The thermal engineer determines, for example, if natural convection is enough to cool the system or if vans are required; what board pitch is sufficient, and so on. Hand calculations, technology demonstration vehicles, network models and very simple CFD (computational fluid dynamics) models are all used here. Acceptable accuracy of temperature estimates is 25%. Power dissipation estimates will often increase as the design involves so margin is required in the cooling strategy.
2. Alpha Hardware Design
Detailed thermal analysis is required as more mechanical and electrical details become available. System level CFD tools, PCB level tools and the occasional mock-up build are all used at this stage. Acceptable accuracy on the temperature estimates is 10%. Note that the accuracy of the analysis is only as good as the input data. This data includes device power dissipation and component thermal properties, both sources of error.
To help reduce these uncertainties, prototype temperature and airflow testing is done as soon as hardware is available. A portable thermal camera, thermocouple datalogger and airflow test equipment are available to allow testing in the development labs where it is possible to exercise the prototype PCBs with test software. Since device power estimates can be one of the greatest sources of errors in the thermal analysis, the power estimates can be verified at this stage by comparing infrared images or thermocouple measurements to predicted values. The results of the detailed analysis are used in the design process to aid the mechanical and electrical designers make key decisions and trade-offs.

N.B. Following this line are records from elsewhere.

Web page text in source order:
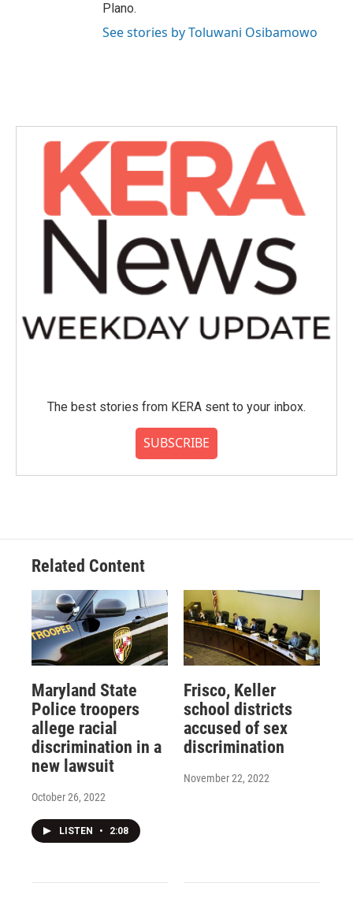
Plano.
See stories by Toluwani Osibamowo
The best stories from KERA sent to your inbox.
SUBSCRIBE
Related Content
Maryland State
Police troopers
allege racial
discrimination in a
new lawsuit
October 26, 2022
LISTEN • 2:08
Frisco, Keller
school districts
accused of sex
discrimination
November 22, 2022
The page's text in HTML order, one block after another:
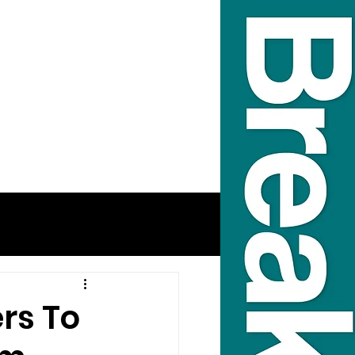
To
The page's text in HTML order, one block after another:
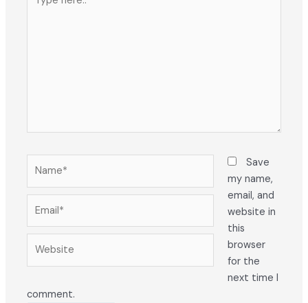
here..
Save
my name,
email, and
website in
this
browser
for the
next time I
comment.
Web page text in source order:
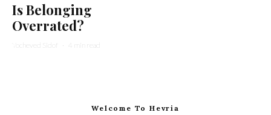
Is Belonging
Overrated?
Yocheved Sidof · 4 min read
Welcome To Hevria
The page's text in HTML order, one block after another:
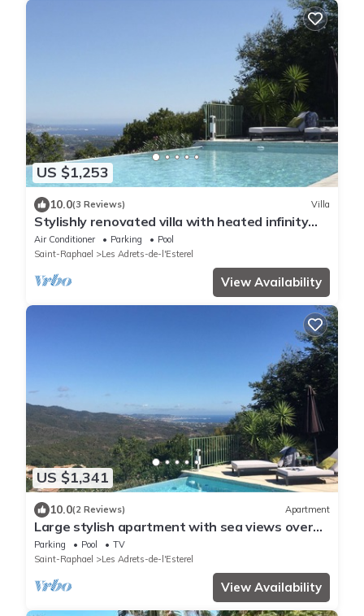
US $1,253
10.0(3 Reviews) Villa
Stylishly renovated villa with heated infinity
pool and sea views over Cannes
Air Conditioner Parking
Pool
Saint-Raphael
Les Adrets-de-l'Esterel
View Availability
US $1,341
10.0(2 Reviews) Apartment
Large stylish apartment with sea views over
the Bay of Cannes and infinity pool
Parking Pool
TV
Saint-Raphael
Les Adrets-de-l'Esterel
View Availability
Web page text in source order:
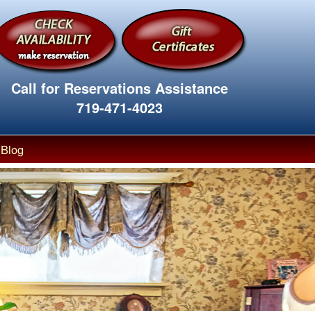
Call for Reservations Assistance
719-471-4023
Blog
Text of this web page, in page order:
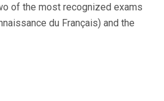
of the most recognized exams
du Français) and the
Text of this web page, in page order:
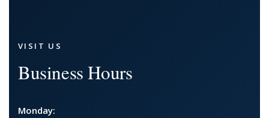
VISIT US
Business Hours
Monday:
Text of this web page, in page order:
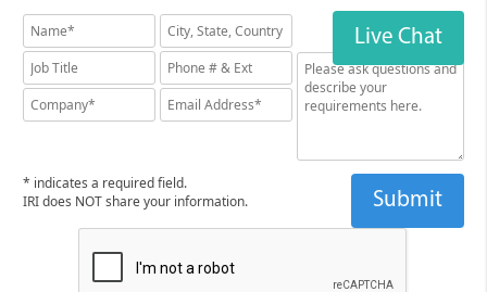
Live Chat
* indicates a required field.
IRI does NOT share your information.
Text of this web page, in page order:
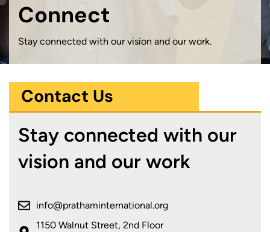
Connect
Stay connected with our vision and our work.
Contact Us
Stay connected with our
vision and our work
info@prathaminternational.org
1150 Walnut Street, 2nd Floor
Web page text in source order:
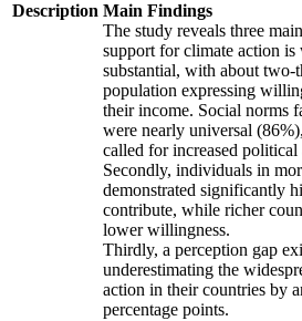
Description Main Findings
The study reveals three
support for climate action is
substantial, with about two-
population expressing
their income. Social norms
were nearly universal
called for increased political
Secondly, individuals in
demonstrated significantly
contribute, while richer
lower willingness.
Thirdly, a perception gap
underestimating the
action in their countries by
percentage points.
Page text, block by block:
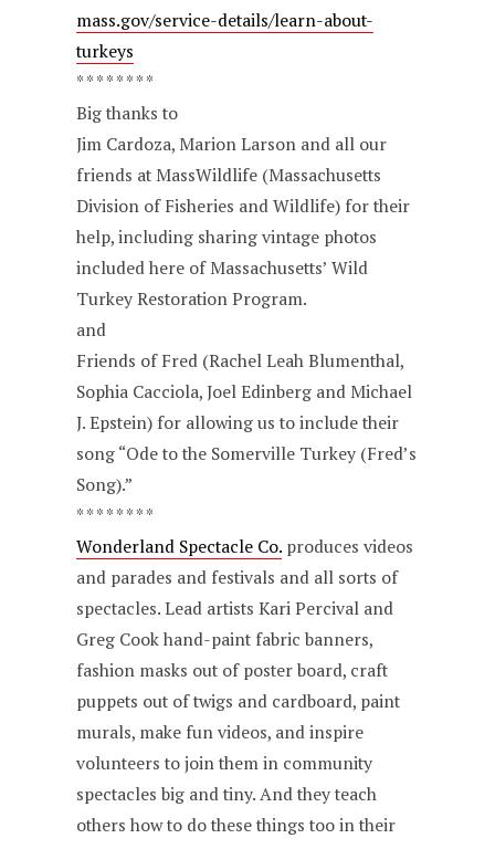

3. Alpha Hardware Build and Test
De-risk and compliance testing is performed in environmental chambers as soon as hardware and software is available. The thermal engineer needs to design the test suite and oversee testing. The thermal engineer should analyze test results to ensure that the cooling design is performing as intended. The thermal engineer should also compare test results to thermal tool predictions as a check on the tool accuracy and analysis approach.
4. Validation and Compliance Test of Finalized Design
There should be very little thermal engineering left to do at this stage. Lab technicians can perform the compliance test suite. The thermal engineer must be aware of detailed test results to gain insight about how the design performs and feedback about how the tools perform.
Conclusions
As the telecom and IP industries are converging the design environment is becoming faster and more market-driven. In this intensely competitive environment product dependability, ability to quickly produce designs, and customer service are key differentiating features that will make or break a sale or a company. The thermal designer must meet these challenges and do so as an integral member of the design team.